:: Records excerpted from a collection ::
►

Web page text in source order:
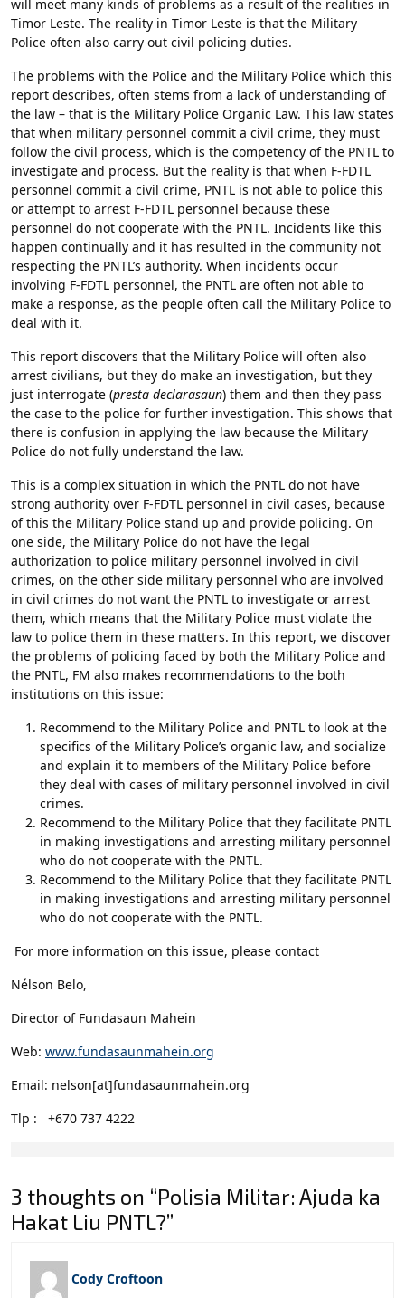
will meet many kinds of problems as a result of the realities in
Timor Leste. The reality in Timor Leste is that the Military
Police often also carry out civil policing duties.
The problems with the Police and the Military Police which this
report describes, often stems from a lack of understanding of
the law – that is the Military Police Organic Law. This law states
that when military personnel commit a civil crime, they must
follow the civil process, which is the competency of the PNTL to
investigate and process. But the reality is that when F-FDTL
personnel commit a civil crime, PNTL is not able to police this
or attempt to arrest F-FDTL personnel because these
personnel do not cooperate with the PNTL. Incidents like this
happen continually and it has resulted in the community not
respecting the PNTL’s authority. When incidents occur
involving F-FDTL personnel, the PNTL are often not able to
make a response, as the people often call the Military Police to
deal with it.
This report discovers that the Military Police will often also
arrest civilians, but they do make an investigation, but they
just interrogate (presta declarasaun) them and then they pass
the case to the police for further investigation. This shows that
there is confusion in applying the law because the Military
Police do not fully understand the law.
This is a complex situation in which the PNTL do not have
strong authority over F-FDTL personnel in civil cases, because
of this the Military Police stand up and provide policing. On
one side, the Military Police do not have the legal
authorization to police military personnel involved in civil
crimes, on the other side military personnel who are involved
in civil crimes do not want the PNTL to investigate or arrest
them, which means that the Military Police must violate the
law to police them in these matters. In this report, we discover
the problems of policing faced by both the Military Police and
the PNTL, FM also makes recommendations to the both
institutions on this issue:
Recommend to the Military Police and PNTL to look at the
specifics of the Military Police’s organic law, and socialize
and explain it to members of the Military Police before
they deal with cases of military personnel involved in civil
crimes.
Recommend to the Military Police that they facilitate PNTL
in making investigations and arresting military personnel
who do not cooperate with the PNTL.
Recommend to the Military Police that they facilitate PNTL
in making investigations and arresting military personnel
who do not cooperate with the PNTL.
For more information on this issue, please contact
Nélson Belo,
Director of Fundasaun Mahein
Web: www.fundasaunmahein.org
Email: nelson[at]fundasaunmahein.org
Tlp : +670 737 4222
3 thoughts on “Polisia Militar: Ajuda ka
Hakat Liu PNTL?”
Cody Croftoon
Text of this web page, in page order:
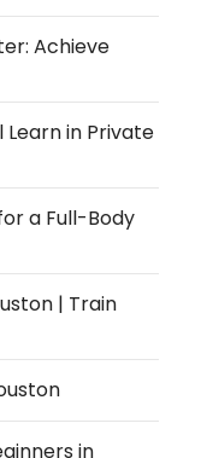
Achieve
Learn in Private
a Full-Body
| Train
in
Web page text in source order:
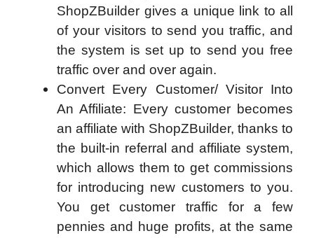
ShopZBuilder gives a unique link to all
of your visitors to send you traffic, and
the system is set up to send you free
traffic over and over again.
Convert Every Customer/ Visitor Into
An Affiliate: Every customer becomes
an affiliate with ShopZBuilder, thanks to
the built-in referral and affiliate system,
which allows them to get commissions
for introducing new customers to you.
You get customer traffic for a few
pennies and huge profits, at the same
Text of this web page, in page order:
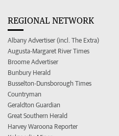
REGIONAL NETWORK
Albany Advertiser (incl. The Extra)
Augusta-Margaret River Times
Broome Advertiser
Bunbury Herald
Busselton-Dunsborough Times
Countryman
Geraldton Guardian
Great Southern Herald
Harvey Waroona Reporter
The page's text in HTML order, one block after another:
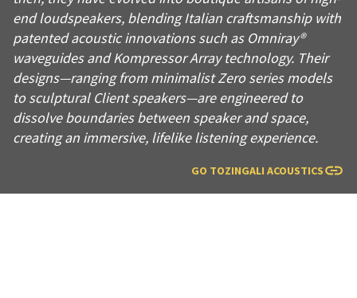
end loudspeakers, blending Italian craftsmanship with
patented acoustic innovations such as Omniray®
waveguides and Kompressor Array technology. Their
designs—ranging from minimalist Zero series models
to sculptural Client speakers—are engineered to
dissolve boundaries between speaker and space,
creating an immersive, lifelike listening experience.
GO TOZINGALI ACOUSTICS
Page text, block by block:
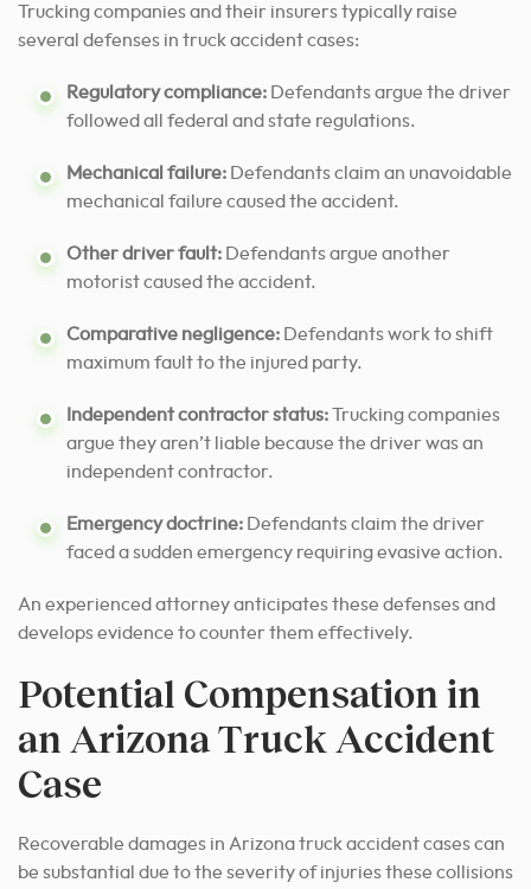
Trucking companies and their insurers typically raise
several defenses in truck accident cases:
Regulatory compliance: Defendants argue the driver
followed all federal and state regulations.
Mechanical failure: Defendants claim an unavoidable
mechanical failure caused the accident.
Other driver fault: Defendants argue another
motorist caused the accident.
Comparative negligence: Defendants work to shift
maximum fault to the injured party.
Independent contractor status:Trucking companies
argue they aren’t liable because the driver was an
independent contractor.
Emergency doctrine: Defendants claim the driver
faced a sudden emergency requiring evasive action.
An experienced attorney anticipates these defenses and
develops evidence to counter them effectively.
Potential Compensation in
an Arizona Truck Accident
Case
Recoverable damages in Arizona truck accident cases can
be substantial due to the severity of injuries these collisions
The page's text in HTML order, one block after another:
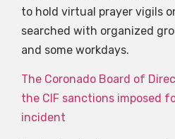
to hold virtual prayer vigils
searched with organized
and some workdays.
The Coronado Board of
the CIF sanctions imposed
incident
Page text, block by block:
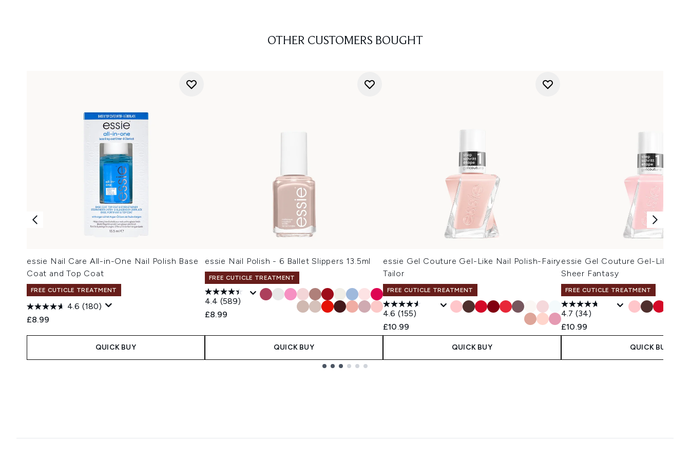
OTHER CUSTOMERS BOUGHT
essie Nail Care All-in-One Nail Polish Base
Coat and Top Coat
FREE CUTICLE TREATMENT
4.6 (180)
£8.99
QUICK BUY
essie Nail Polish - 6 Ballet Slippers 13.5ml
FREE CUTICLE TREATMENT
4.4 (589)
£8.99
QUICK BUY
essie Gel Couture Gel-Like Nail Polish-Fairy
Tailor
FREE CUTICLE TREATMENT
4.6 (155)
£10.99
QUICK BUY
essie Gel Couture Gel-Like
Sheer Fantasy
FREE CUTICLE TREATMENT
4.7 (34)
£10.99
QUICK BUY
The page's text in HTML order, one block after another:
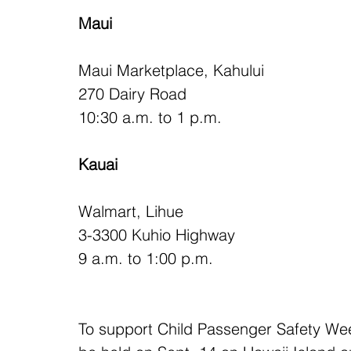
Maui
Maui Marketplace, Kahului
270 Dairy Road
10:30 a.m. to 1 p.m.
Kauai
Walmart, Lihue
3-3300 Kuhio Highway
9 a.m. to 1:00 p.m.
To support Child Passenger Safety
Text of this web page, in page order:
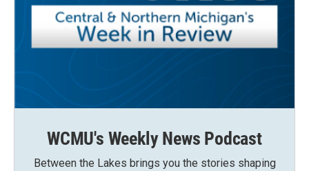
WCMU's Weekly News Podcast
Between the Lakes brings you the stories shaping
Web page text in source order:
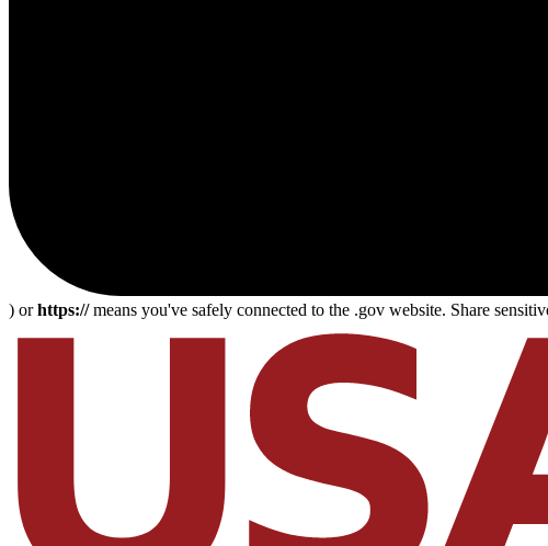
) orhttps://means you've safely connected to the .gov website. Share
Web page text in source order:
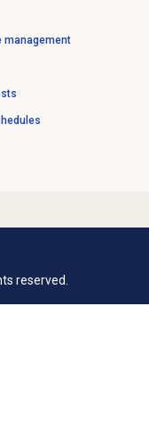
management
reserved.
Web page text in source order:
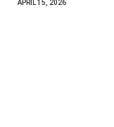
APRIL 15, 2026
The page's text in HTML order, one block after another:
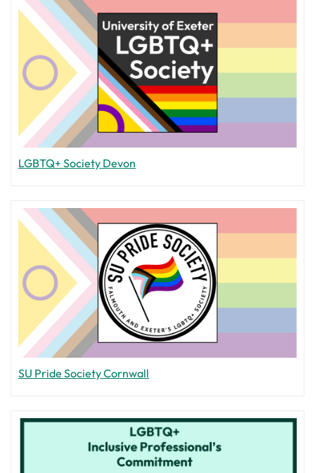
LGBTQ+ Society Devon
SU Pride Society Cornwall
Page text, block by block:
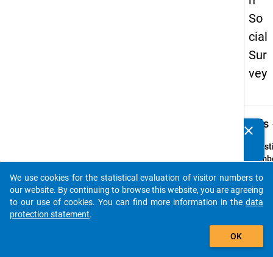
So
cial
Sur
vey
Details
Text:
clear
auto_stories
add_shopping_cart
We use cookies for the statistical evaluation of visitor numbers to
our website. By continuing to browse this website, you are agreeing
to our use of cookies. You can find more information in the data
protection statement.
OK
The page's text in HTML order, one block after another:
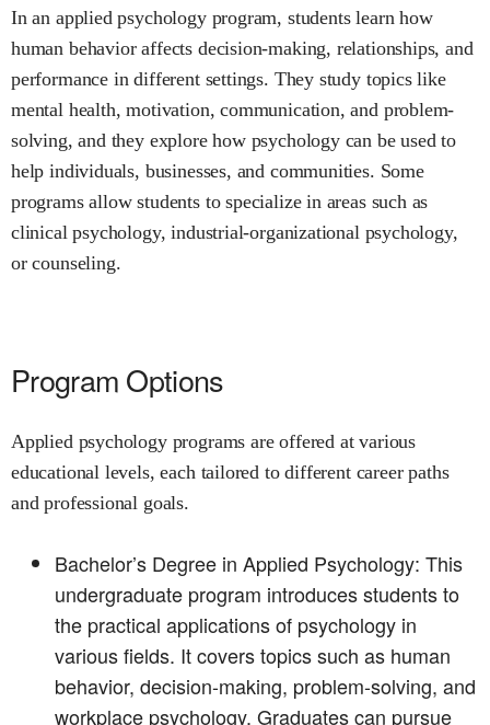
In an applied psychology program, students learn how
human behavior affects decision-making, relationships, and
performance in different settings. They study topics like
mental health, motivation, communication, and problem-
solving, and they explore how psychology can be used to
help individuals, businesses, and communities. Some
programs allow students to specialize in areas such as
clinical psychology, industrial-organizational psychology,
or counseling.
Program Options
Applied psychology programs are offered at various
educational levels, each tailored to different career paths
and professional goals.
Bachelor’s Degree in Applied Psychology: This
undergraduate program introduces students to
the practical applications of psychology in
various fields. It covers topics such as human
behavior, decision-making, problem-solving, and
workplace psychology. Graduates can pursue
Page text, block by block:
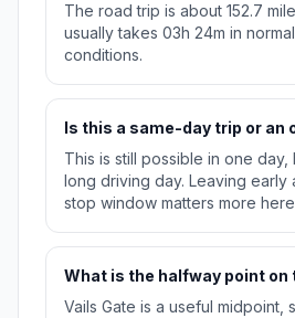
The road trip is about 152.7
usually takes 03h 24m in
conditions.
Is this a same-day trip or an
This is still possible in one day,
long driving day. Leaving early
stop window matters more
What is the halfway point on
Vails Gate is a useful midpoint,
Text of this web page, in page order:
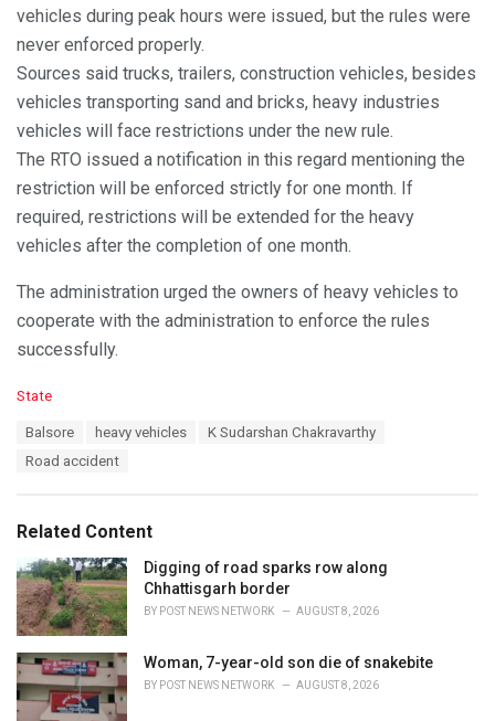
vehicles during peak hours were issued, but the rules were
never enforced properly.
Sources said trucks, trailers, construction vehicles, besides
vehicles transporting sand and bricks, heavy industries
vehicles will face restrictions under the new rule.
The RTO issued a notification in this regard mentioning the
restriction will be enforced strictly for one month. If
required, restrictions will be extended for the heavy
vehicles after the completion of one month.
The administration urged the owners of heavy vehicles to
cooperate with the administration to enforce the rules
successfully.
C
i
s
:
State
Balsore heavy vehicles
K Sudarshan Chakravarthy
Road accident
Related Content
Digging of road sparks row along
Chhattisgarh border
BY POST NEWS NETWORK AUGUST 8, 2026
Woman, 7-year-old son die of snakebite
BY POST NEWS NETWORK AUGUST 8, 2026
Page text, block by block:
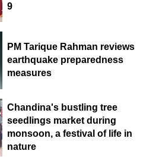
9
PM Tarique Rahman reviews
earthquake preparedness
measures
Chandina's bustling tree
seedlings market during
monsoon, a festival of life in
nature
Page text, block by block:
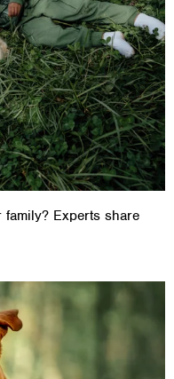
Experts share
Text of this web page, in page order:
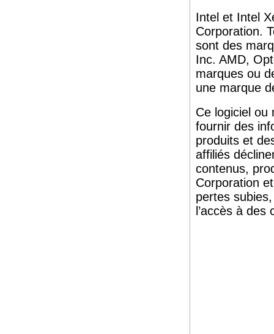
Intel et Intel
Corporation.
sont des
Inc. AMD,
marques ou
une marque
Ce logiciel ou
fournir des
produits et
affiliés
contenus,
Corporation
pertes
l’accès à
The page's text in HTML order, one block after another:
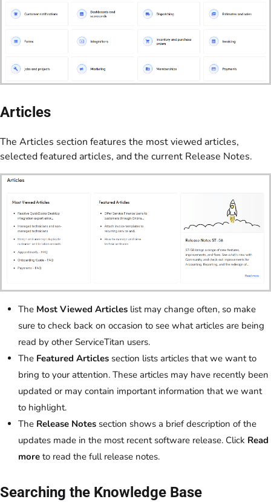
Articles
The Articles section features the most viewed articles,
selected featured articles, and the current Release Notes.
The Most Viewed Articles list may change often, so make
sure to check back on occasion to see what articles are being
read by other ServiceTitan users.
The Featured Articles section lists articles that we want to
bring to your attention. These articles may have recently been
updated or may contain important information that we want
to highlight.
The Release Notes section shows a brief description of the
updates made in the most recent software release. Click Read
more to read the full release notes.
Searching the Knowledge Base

◄

:: Assignment ::
Starting at the first line of the records above, set down each line exactly through the one that holds "happen continually and". Omit pictures.

:: Answer to the exercise ::
Web page text in source order:
will meet many kinds of problems as a result of the realities in
Timor Leste. The reality in Timor Leste is that the Military
Police often also carry out civil policing duties.
The problems with the Police and the Military Police which this
report describes, often stems from a lack of understanding of
the law – that is the Military Police Organic Law. This law states
that when military personnel commit a civil crime, they must
follow the civil process, which is the competency of the PNTL to
investigate and process. But the reality is that when F-FDTL
personnel commit a civil crime, PNTL is not able to police this
or attempt to arrest F-FDTL personnel because these
personnel do not cooperate with the PNTL. Incidents like this
happen continually and it has resulted in the community not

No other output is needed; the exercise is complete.